Dataset excerpts:
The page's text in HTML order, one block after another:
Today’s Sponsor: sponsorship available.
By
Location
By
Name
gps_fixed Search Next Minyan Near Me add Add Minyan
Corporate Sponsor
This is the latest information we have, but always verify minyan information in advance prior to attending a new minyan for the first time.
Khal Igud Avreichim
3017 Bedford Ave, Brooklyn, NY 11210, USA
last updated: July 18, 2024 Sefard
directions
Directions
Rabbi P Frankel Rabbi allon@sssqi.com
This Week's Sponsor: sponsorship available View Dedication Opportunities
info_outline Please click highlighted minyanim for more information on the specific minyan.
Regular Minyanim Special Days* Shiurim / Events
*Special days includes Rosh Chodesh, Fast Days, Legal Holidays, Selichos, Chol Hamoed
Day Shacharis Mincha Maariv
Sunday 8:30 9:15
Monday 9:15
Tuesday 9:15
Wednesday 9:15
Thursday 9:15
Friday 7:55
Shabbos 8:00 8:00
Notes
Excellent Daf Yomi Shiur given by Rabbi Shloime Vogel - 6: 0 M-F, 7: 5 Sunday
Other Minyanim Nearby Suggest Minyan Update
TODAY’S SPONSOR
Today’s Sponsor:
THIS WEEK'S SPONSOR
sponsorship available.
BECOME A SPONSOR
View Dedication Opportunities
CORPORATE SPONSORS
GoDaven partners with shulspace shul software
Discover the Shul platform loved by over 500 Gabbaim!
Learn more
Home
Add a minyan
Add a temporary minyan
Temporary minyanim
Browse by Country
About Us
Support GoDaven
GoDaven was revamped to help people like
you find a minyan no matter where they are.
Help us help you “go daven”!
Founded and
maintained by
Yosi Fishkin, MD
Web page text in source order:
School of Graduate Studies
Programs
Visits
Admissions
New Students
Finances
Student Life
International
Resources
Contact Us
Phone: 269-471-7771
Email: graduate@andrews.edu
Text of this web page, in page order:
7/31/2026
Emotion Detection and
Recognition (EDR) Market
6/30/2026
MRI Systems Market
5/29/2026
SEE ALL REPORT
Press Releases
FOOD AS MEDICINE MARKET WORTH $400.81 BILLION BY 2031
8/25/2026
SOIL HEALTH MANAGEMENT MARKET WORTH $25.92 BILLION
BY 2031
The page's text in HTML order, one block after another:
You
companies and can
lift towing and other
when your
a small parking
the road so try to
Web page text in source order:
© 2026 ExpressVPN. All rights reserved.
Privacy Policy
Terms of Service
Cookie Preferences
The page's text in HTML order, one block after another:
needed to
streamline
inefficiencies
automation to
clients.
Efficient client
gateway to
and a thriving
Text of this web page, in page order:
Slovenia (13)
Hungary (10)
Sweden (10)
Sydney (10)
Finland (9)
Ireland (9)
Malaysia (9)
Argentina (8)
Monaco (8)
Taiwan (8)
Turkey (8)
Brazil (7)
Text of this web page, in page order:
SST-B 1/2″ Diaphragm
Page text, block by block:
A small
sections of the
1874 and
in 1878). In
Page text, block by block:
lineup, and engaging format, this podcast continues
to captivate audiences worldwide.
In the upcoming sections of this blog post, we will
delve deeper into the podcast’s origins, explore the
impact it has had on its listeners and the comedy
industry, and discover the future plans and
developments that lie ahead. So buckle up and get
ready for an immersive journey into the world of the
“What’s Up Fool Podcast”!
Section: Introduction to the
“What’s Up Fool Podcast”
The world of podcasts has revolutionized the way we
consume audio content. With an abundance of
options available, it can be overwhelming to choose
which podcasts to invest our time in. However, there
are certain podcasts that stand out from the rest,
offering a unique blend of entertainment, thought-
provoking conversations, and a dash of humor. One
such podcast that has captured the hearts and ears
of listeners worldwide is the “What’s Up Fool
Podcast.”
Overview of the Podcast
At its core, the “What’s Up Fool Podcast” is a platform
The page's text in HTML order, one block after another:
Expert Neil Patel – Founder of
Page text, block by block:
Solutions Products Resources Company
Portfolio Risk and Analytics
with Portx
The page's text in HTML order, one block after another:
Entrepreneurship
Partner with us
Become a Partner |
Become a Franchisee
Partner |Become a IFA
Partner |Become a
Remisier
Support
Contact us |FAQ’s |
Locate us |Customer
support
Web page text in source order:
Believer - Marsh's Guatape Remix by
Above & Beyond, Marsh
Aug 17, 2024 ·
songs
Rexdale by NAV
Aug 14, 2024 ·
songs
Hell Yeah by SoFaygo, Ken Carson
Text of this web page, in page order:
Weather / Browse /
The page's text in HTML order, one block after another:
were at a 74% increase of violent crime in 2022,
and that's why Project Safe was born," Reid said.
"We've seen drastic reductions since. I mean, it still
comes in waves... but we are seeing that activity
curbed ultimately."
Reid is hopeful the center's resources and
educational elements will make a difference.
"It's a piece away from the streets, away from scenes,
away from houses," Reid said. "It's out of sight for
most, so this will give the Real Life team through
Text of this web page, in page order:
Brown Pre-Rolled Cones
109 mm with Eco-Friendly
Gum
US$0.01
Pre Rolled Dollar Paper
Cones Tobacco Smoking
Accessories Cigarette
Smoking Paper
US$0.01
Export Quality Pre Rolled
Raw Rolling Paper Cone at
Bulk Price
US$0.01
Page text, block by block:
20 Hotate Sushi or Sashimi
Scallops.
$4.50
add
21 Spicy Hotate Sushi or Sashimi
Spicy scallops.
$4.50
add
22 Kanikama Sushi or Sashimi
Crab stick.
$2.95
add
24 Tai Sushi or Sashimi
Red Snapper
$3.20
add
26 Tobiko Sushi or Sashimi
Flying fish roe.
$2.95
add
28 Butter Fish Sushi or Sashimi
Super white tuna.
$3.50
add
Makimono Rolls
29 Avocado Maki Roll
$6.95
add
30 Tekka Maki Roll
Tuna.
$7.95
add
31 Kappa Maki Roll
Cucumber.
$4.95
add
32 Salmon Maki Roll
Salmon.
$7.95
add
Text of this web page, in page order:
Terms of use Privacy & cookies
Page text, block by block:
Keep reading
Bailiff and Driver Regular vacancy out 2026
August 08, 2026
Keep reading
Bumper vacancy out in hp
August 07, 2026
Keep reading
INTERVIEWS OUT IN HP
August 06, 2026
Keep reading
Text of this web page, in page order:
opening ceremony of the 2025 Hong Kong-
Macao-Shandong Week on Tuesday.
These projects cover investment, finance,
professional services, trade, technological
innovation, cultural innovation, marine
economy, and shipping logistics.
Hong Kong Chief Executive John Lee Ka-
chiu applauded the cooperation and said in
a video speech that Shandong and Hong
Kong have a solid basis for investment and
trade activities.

### TRY IT
Return all the lines above exactly as given.

### RESULT OF THIS EXERCISE
The page's text in HTML order, one block after another:
Today’s Sponsor: sponsorship available.
By
Location
By
Name
gps_fixed Search Next Minyan Near Me add Add Minyan
Corporate Sponsor
This is the latest information we have, but always verify minyan information in advance prior to attending a new minyan for the first time.
Khal Igud Avreichim
3017 Bedford Ave, Brooklyn, NY 11210, USA
last updated: July 18, 2024 Sefard
directions
Directions
Rabbi P Frankel Rabbi allon@sssqi.com
This Week's Sponsor: sponsorship available View Dedication Opportunities
info_outline Please click highlighted minyanim for more information on the specific minyan.
Regular Minyanim Special Days* Shiurim / Events
*Special days includes Rosh Chodesh, Fast Days, Legal Holidays, Selichos, Chol Hamoed
Day Shacharis Mincha Maariv
Sunday 8:30 9:15
Monday 9:15
Tuesday 9:15
Wednesday 9:15
Thursday 9:15
Friday 7:55
Shabbos 8:00 8:00
Notes
Excellent Daf Yomi Shiur given by Rabbi Shloime Vogel - 6: 0 M-F, 7: 5 Sunday
Other Minyanim Nearby Suggest Minyan Update
TODAY’S SPONSOR
Today’s Sponsor:
THIS WEEK'S SPONSOR
sponsorship available.
BECOME A SPONSOR
View Dedication Opportunities
CORPORATE SPONSORS
GoDaven partners with shulspace shul software
Discover the Shul platform loved by over 500 Gabbaim!
Learn more
Home
Add a minyan
Add a temporary minyan
Temporary minyanim
Browse by Country
About Us
Support GoDaven
GoDaven was revamped to help people like
you find a minyan no matter where they are.
Help us help you “go daven”!
Founded and
maintained by
Yosi Fishkin, MD
Web page text in source order:
School of Graduate Studies
Programs
Visits
Admissions
New Students
Finances
Student Life
International
Resources
Contact Us
Phone: 269-471-7771
Email: graduate@andrews.edu
Text of this web page, in page order:
7/31/2026
Emotion Detection and
Recognition (EDR) Market
6/30/2026
MRI Systems Market
5/29/2026
SEE ALL REPORT
Press Releases
FOOD AS MEDICINE MARKET WORTH $400.81 BILLION BY 2031
8/25/2026
SOIL HEALTH MANAGEMENT MARKET WORTH $25.92 BILLION
BY 2031
The page's text in HTML order, one block after another:
You
companies and can
lift towing and other
when your
a small parking
the road so try to
Web page text in source order:
© 2026 ExpressVPN. All rights reserved.
Privacy Policy
Terms of Service
Cookie Preferences
The page's text in HTML order, one block after another:
needed to
streamline
inefficiencies
automation to
clients.
Efficient client
gateway to
and a thriving
Text of this web page, in page order:
Slovenia (13)
Hungary (10)
Sweden (10)
Sydney (10)
Finland (9)
Ireland (9)
Malaysia (9)
Argentina (8)
Monaco (8)
Taiwan (8)
Turkey (8)
Brazil (7)
Text of this web page, in page order:
SST-B 1/2″ Diaphragm
Page text, block by block:
A small
sections of the
1874 and
in 1878). In
Page text, block by block:
lineup, and engaging format, this podcast continues
to captivate audiences worldwide.
In the upcoming sections of this blog post, we will
delve deeper into the podcast’s origins, explore the
impact it has had on its listeners and the comedy
industry, and discover the future plans and
developments that lie ahead. So buckle up and get
ready for an immersive journey into the world of the
“What’s Up Fool Podcast”!
Section: Introduction to the
“What’s Up Fool Podcast”
The world of podcasts has revolutionized the way we
consume audio content. With an abundance of
options available, it can be overwhelming to choose
which podcasts to invest our time in. However, there
are certain podcasts that stand out from the rest,
offering a unique blend of entertainment, thought-
provoking conversations, and a dash of humor. One
such podcast that has captured the hearts and ears
of listeners worldwide is the “What’s Up Fool
Podcast.”
Overview of the Podcast
At its core, the “What’s Up Fool Podcast” is a platform
The page's text in HTML order, one block after another:
Expert Neil Patel – Founder of
Page text, block by block:
Solutions Products Resources Company
Portfolio Risk and Analytics
with Portx
The page's text in HTML order, one block after another:
Entrepreneurship
Partner with us
Become a Partner |
Become a Franchisee
Partner |Become a IFA
Partner |Become a
Remisier
Support
Contact us |FAQ’s |
Locate us |Customer
support
Web page text in source order:
Believer - Marsh's Guatape Remix by
Above & Beyond, Marsh
Aug 17, 2024 ·
songs
Rexdale by NAV
Aug 14, 2024 ·
songs
Hell Yeah by SoFaygo, Ken Carson
Text of this web page, in page order:
Weather / Browse /
The page's text in HTML order, one block after another:
were at a 74% increase of violent crime in 2022,
and that's why Project Safe was born," Reid said.
"We've seen drastic reductions since. I mean, it still
comes in waves... but we are seeing that activity
curbed ultimately."
Reid is hopeful the center's resources and
educational elements will make a difference.
"It's a piece away from the streets, away from scenes,
away from houses," Reid said. "It's out of sight for
most, so this will give the Real Life team through
Text of this web page, in page order:
Brown Pre-Rolled Cones
109 mm with Eco-Friendly
Gum
US$0.01
Pre Rolled Dollar Paper
Cones Tobacco Smoking
Accessories Cigarette
Smoking Paper
US$0.01
Export Quality Pre Rolled
Raw Rolling Paper Cone at
Bulk Price
US$0.01
Page text, block by block:
20 Hotate Sushi or Sashimi
Scallops.
$4.50
add
21 Spicy Hotate Sushi or Sashimi
Spicy scallops.
$4.50
add
22 Kanikama Sushi or Sashimi
Crab stick.
$2.95
add
24 Tai Sushi or Sashimi
Red Snapper
$3.20
add
26 Tobiko Sushi or Sashimi
Flying fish roe.
$2.95
add
28 Butter Fish Sushi or Sashimi
Super white tuna.
$3.50
add
Makimono Rolls
29 Avocado Maki Roll
$6.95
add
30 Tekka Maki Roll
Tuna.
$7.95
add
31 Kappa Maki Roll
Cucumber.
$4.95
add
32 Salmon Maki Roll
Salmon.
$7.95
add
Text of this web page, in page order:
Terms of use Privacy & cookies
Page text, block by block:
Keep reading
Bailiff and Driver Regular vacancy out 2026
August 08, 2026
Keep reading
Bumper vacancy out in hp
August 07, 2026
Keep reading
INTERVIEWS OUT IN HP
August 06, 2026
Keep reading
Text of this web page, in page order:
opening ceremony of the 2025 Hong Kong-
Macao-Shandong Week on Tuesday.
These projects cover investment, finance,
professional services, trade, technological
innovation, cultural innovation, marine
economy, and shipping logistics.
Hong Kong Chief Executive John Lee Ka-
chiu applauded the cooperation and said in
a video speech that Shandong and Hong
Kong have a solid basis for investment and
trade activities.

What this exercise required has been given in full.